## AVAILABLE DATA

::::

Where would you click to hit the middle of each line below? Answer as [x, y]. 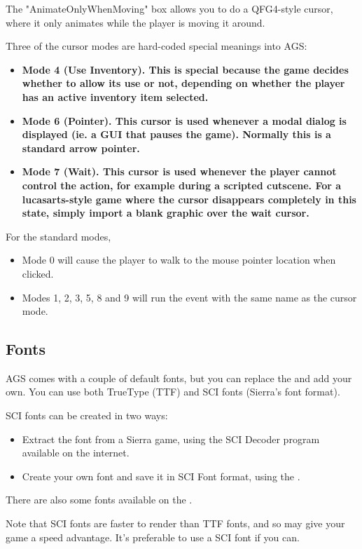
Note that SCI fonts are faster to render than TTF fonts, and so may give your [175, 523]
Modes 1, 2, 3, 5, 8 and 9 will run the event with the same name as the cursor [189, 297]
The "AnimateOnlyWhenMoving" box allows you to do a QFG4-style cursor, [169, 8]
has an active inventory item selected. [115, 96]
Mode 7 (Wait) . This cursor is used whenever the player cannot [179, 171]
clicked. [38, 273]
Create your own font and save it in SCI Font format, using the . [161, 476]
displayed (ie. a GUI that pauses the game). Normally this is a [176, 134]
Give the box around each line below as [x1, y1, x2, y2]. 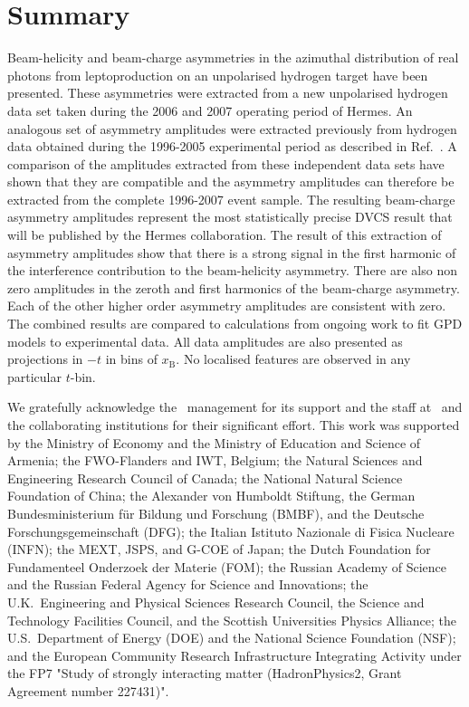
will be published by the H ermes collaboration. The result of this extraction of [7, 225, 442, 244]
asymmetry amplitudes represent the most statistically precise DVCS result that [7, 207, 453, 226]
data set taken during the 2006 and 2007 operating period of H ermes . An [7, 100, 413, 119]
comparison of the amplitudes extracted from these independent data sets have [7, 154, 445, 173]
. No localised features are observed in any [176, 349, 411, 368]
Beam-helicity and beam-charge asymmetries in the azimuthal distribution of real [7, 48, 459, 67]
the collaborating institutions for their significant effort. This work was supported [7, 416, 460, 434]
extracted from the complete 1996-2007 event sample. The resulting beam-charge [7, 189, 455, 208]
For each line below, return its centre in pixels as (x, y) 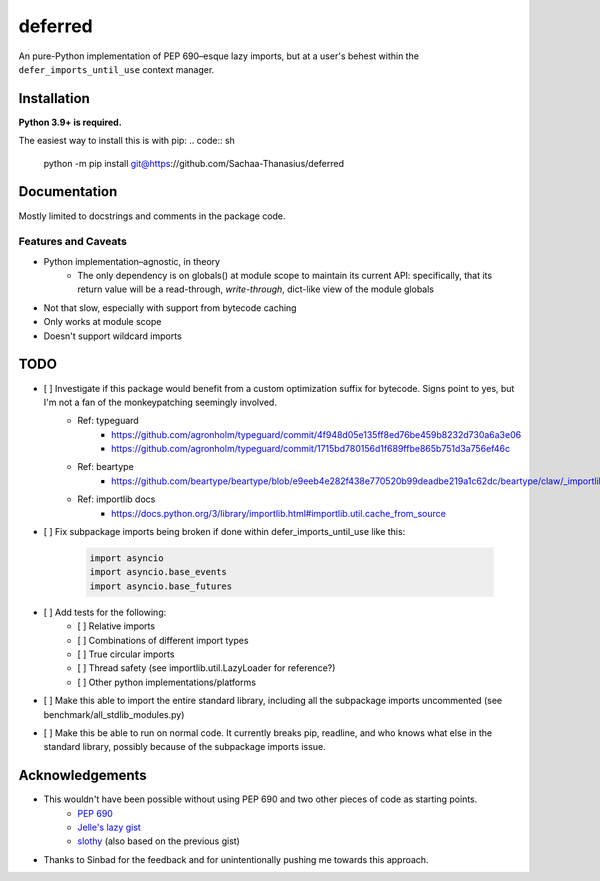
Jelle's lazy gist (109, 827)
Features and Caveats (72, 242)
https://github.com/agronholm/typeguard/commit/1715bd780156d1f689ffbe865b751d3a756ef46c (310, 449)
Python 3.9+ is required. (70, 122)
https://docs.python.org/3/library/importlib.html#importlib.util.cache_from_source (279, 513)
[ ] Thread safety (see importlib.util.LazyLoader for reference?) (206, 668)
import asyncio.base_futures (161, 586)
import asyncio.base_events (158, 572)
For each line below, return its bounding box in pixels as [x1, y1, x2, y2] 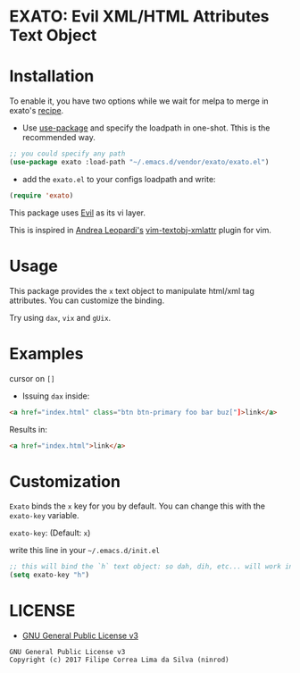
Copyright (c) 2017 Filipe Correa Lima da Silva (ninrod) [9, 655, 229, 664]
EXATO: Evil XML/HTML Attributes [9, 6, 270, 27]
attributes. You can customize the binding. [9, 295, 165, 306]
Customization [9, 471, 121, 492]
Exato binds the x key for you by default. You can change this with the [9, 501, 266, 511]
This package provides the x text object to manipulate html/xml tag [9, 285, 254, 296]
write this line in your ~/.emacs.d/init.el [9, 545, 161, 556]
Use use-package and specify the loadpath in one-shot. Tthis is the [21, 122, 271, 133]
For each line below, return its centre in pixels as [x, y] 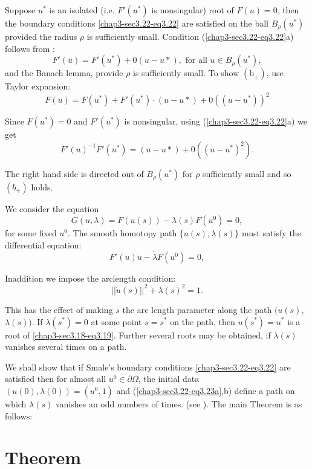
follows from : [30, 48]
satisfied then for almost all [56, 379]
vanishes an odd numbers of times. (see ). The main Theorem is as [179, 403]
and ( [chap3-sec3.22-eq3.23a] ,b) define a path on [206, 390]
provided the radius [41, 36]
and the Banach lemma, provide [64, 73]
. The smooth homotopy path [122, 233]
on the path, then [203, 321]
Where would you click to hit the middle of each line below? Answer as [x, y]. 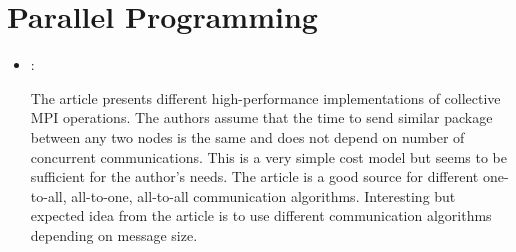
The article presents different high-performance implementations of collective [265, 97]
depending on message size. [114, 234]
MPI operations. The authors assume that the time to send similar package [261, 117]
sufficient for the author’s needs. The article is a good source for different [254, 176]
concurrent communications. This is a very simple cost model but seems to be [268, 156]
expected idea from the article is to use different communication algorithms [261, 215]
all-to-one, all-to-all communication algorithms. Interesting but [263, 195]
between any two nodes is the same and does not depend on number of [247, 136]
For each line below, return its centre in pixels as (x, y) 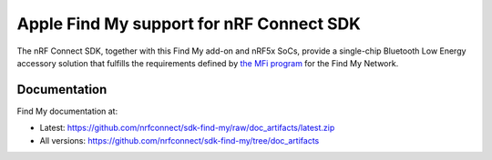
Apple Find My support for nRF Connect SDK (189, 24)
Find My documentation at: (67, 111)
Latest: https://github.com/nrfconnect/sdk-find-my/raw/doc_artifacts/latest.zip (187, 128)
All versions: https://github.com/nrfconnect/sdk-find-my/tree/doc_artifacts (179, 140)
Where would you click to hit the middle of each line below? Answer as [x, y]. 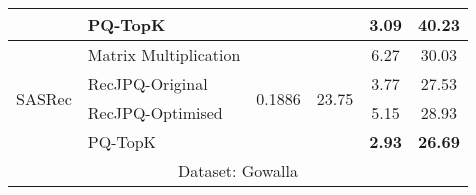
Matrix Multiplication [164, 54]
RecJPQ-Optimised [155, 112]
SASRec [44, 98]
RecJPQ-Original [147, 83]
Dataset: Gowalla [237, 170]
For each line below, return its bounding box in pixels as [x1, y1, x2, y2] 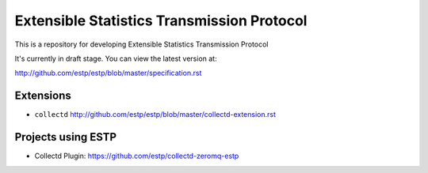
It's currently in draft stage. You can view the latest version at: [14, 54, 217, 63]
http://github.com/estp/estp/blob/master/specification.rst [14, 68, 202, 78]
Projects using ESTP [14, 130, 117, 144]
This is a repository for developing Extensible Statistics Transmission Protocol [14, 39, 269, 49]
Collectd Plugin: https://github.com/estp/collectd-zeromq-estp [34, 151, 239, 161]
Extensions [14, 89, 71, 103]
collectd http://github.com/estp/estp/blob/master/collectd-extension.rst [34, 110, 277, 119]
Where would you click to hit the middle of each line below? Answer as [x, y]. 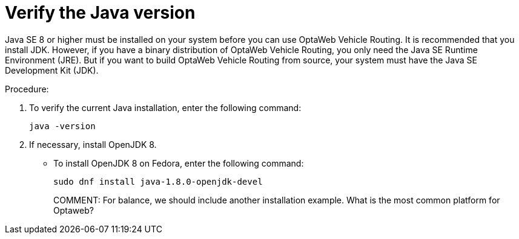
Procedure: [27, 89]
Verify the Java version [100, 13]
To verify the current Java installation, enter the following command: [165, 107]
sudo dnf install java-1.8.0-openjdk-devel [158, 181]
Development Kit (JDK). [52, 70]
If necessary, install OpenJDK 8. [93, 144]
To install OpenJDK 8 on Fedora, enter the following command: [179, 163]
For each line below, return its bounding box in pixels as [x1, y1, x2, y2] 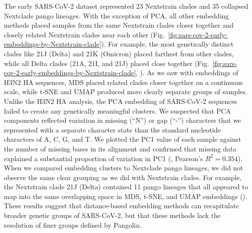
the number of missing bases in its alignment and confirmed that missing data [4, 143, 236, 153]
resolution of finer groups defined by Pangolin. [4, 219, 142, 230]
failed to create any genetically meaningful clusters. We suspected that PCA [4, 105, 231, 116]
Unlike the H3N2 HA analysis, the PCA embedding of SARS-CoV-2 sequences [4, 96, 237, 106]
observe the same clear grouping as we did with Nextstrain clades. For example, [4, 172, 242, 182]
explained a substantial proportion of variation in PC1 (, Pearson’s [4, 153, 203, 163]
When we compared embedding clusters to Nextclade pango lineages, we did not [4, 163, 243, 173]
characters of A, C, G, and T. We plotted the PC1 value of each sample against [4, 134, 241, 144]
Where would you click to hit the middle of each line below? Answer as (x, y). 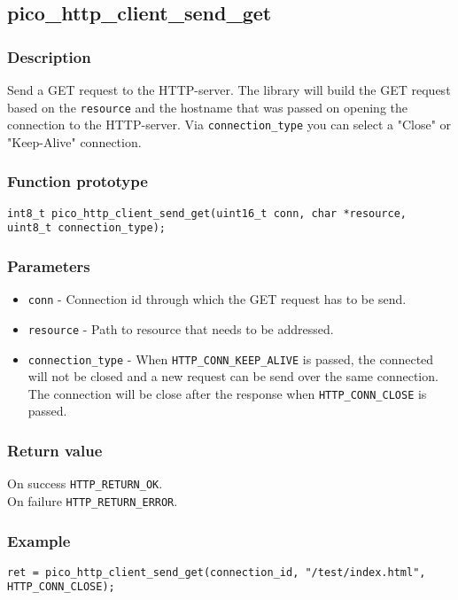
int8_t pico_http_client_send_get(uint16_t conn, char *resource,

::::

## HOW TO COMPLETE THIS TASK
Provide the lines again, unchanged, from where the data above begins through the line containing "Python 3.9+ is required. (70, 122)", both ends included, omitting pictures and adding nothing.

## EXERCISE RESPONSE
Where would you click to hit the middle of each line below? Answer as [x, y]. 
Note that SCI fonts are faster to render than TTF fonts, and so may give your [175, 523]
Modes 1, 2, 3, 5, 8 and 9 will run the event with the same name as the cursor [189, 297]
The "AnimateOnlyWhenMoving" box allows you to do a QFG4-style cursor, [169, 8]
has an active inventory item selected. [115, 96]
Mode 7 (Wait) . This cursor is used whenever the player cannot [179, 171]
clicked. [38, 273]
Create your own font and save it in SCI Font format, using the . [161, 476]
displayed (ie. a GUI that pauses the game). Normally this is a [176, 134]
Give the box around each line below as [x1, y1, x2, y2]. 
will be published by the H ermes collaboration. The result of this extraction of [7, 225, 442, 244]
asymmetry amplitudes represent the most statistically precise DVCS result that [7, 207, 453, 226]
data set taken during the 2006 and 2007 operating period of H ermes . An [7, 100, 413, 119]
comparison of the amplitudes extracted from these independent data sets have [7, 154, 445, 173]
. No localised features are observed in any [176, 349, 411, 368]
Beam-helicity and beam-charge asymmetries in the azimuthal distribution of real [7, 48, 459, 67]
the collaborating institutions for their significant effort. This work was supported [7, 416, 460, 434]
extracted from the complete 1996-2007 event sample. The resulting beam-charge [7, 189, 455, 208]
For each line below, return its centre in pixels as (x, y) 
Jelle's lazy gist (109, 827)
Features and Caveats (72, 242)
https://github.com/agronholm/typeguard/commit/1715bd780156d1f689ffbe865b751d3a756ef46c (310, 449)
Python 3.9+ is required. (70, 122)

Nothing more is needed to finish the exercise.